その中から今回は、「人を動かす」「行動を変える」ためのD2C戦術・アイディアが語られた「株式会社ヤマップ」のセッションをご紹介します。

〈ゲストプロフィール〉
小野寺 洋 氏|株式会社ヤマップ コミュニケーションデザインマネージャー
大学卒業後、「通信教育(ベネッセコーポレーション)」「飲料・食品(ネスレ日本)」「化粧品・食品(JIMOS、協和)」などのメーカーで、ダイレクトマーケティングに従事。広告企画、販売手法開発、共同事業開発、M&Aなどを手がけてきました。2019年7月より株式会社ヤマップにて登山をテーマとした「ファンベース」型の消費者コミュニケーション事業(D2C)を運営。趣味は温泉、写真撮影、山登り。佐賀県出身。
〈モデレータープロフィール〉
岩井 琢磨 |株式会社顧客時間 共同CEO 代表取締役
1993年大広入社。インストア・プランナー、クリエイティブ・ディレクター、ブランドコンサルタントなどを経て、2012年にコーポレート・コミュニケーション・センターのセンター長に就く。製造業、流通サービス業界を中心に、部署横断型の事業変革プロジェクト、企業ブランディングおよび企業コミュニケーション設計プロジェクトを数多く手がける。

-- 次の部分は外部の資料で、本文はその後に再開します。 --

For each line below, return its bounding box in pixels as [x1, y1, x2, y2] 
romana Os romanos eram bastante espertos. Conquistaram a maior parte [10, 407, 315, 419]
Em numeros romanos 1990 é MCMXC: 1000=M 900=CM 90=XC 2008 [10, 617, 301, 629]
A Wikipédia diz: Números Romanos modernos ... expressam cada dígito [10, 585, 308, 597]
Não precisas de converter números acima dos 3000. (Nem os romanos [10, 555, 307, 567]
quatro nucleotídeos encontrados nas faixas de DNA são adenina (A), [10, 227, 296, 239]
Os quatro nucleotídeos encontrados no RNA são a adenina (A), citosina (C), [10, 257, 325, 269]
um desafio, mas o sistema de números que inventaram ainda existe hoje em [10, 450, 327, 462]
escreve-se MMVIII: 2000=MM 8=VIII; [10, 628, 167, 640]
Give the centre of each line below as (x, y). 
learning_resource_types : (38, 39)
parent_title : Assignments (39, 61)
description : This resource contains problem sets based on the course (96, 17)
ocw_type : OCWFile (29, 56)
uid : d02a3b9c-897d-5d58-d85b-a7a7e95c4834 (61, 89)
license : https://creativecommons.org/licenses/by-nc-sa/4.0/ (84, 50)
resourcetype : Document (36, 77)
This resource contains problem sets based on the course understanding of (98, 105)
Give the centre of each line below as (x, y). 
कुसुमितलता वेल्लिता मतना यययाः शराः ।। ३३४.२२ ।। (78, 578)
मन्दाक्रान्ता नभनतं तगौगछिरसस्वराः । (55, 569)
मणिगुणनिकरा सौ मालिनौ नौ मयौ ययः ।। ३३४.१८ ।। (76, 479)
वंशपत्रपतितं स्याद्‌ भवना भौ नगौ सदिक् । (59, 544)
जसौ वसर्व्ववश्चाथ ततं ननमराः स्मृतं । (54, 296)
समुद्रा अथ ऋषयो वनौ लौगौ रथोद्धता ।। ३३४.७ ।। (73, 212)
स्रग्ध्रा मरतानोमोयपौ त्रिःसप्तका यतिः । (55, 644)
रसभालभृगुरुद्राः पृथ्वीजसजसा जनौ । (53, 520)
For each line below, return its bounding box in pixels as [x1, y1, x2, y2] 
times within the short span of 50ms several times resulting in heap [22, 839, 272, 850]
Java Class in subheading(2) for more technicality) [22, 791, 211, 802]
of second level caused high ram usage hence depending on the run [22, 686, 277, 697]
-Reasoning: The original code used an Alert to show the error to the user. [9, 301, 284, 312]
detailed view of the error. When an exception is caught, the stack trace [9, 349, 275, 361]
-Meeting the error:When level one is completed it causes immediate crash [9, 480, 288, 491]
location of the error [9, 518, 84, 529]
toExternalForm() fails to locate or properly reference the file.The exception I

2018年にEngagement Commerce Labに参画。顧客時間を設立し、代表取締役に就く。早稲田大学大学院商学研究科修士課程修了(MBA)。日本マーケティング学会理事。

登山人口の3分の1が持つアプリYAMAP

小野寺氏:株式会社ヤマップにて登山をテーマとした「ファンベース」型の消費者コミュニケーション事業を運営しています。これまで従事してきたダイレクトマーケティングを山登りの分野に活かすべく新たなチャレンジをしているところです。今日は確実に「売り上げ増」に導くためのヒントについてお話します。登山地図GPSアプリYAMAP(ヤマップ)の運営を通して、ユーザーの行動をどう科学しているのかに注目していただき、「人を動かす」「行動を変える」D2C戦術・アイディアを見つけてください。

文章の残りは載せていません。